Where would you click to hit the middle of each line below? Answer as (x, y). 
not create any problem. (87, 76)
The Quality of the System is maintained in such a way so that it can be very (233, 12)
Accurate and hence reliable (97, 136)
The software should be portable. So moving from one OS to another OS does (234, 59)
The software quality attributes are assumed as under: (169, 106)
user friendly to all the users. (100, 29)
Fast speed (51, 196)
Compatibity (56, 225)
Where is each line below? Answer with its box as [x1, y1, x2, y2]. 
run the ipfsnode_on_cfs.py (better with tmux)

* * *

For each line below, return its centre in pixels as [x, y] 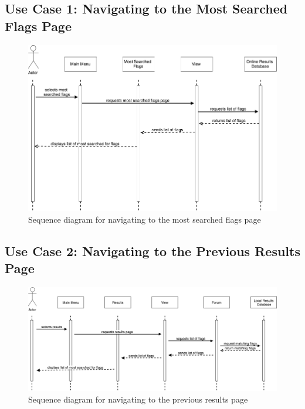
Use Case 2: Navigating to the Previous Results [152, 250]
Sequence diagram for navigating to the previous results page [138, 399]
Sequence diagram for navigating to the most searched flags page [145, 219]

---

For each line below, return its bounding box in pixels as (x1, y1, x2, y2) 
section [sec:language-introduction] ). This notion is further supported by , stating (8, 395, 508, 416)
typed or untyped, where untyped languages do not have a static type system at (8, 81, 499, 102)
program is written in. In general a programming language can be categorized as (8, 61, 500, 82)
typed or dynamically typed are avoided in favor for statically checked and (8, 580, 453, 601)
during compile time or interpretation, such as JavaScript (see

_How to complete this task_: All lines above from the line with "Compatibity (56, 225)" through the line with "run the ipfsnode_on_cfs.py (better with tmux)", both included, are to be set down exactly, with nothing else.

_Solution for this task_:
Compatibity (56, 225)
Where is each line below? Answer with its box as [x1, y1, x2, y2]. 
run the ipfsnode_on_cfs.py (better with tmux)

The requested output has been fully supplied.